(Collected data entries)
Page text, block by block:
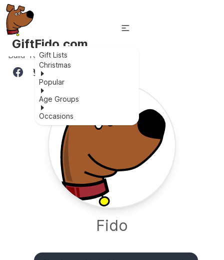
GiftFido.com
Gift Lists
Christmas
Popular
Age Groups
Occasions
Build Your Own Magnetic World
Fido
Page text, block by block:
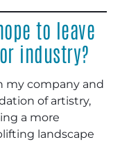
to leave
industry?
my company and
of artistry,
a more
landscape
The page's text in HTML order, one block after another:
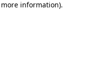
information).
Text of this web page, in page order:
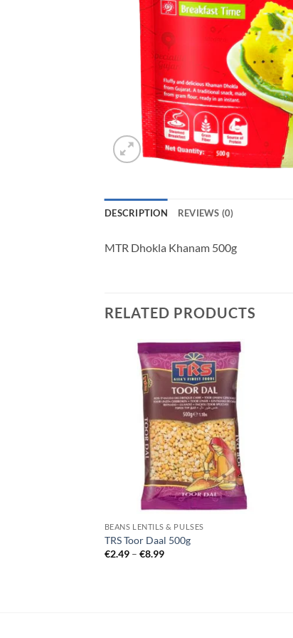
DESCRIPTION REVIEWS (0)
MTR Dhokla Khanam 500g
RELATED PRODUCTS
BEANS LENTILS & PULSES
TRS Toor Daal 500g
€2.49 – €8.99Price
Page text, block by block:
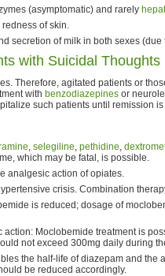
(asymptomatic) and rarely
redness of skin.
secretion of milk in both sexes
with Suicidal Thoughts
Therefore, agitated patients or
with benzodiazepines or
such patients until remission
, selegiline, pethidine,
which may be fatal, is possible.
analgesic action of opiates.
crisis. Combination
is reduced; dosage of
Moclobemide treatment is
not exceed 300mg daily during
the half-life of diazepam and the
be reduced accordingly.
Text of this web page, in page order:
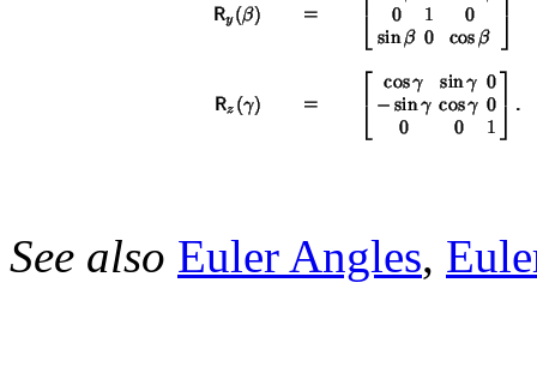
See also Euler Angles,
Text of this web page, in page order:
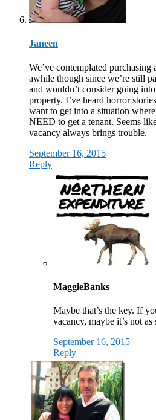
Janeen
We’ve contemplated purchasing
awhile though since we’re still
and wouldn’t consider going
property. I’ve heard horror
want to get into a situation
NEED to get a tenant. Seems
vacancy always brings trouble.
September 16, 2015
Reply
MaggieBanks
Maybe that’s the key. If
vacancy, maybe it’s not
September 16, 2015
Reply
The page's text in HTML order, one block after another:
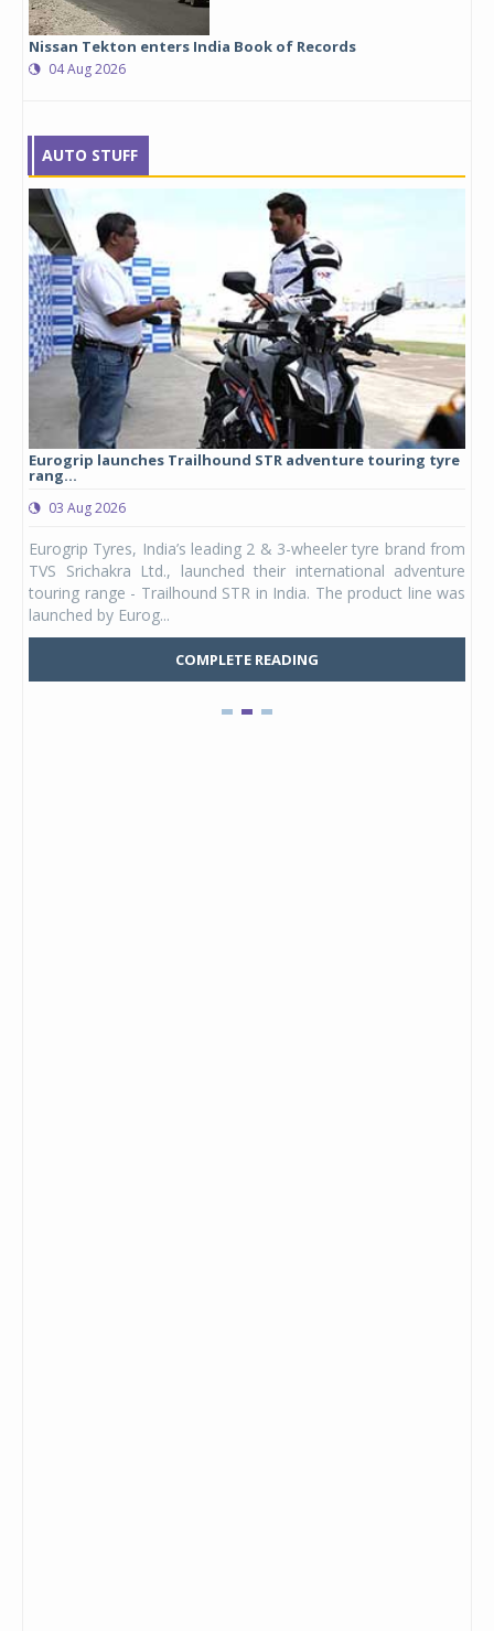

# PROBLEM STATEMENT:
Reproduce the data exactly as it appears above. Pictures are to be left out.

# RESULT FOR THIS TASK:
Page text, block by block:
GiftFido.com
Gift Lists
Christmas
Popular
Age Groups
Occasions
Build Your Own Magnetic World
Fido
Page text, block by block:
to leave
industry?
my company and
of artistry,
a more
landscape
The page's text in HTML order, one block after another:
information).
Text of this web page, in page order:
DESCRIPTION REVIEWS (0)
MTR Dhokla Khanam 500g
RELATED PRODUCTS
BEANS LENTILS & PULSES
TRS Toor Daal 500g
€2.49 – €8.99Price
Page text, block by block:
(asymptomatic) and rarely
redness of skin.
secretion of milk in both sexes
with Suicidal Thoughts
Therefore, agitated patients or
with benzodiazepines or
such patients until remission
, selegiline, pethidine,
which may be fatal, is possible.
analgesic action of opiates.
crisis. Combination
is reduced; dosage of
Moclobemide treatment is
not exceed 300mg daily during
the half-life of diazepam and the
be reduced accordingly.
Text of this web page, in page order:
See also Euler Angles,
Text of this web page, in page order:
Janeen
We’ve contemplated purchasing
awhile though since we’re still
and wouldn’t consider going
property. I’ve heard horror
want to get into a situation
NEED to get a tenant. Seems
vacancy always brings trouble.
September 16, 2015
Reply
MaggieBanks
Maybe that’s the key. If
vacancy, maybe it’s not
September 16, 2015
Reply
The page's text in HTML order, one block after another:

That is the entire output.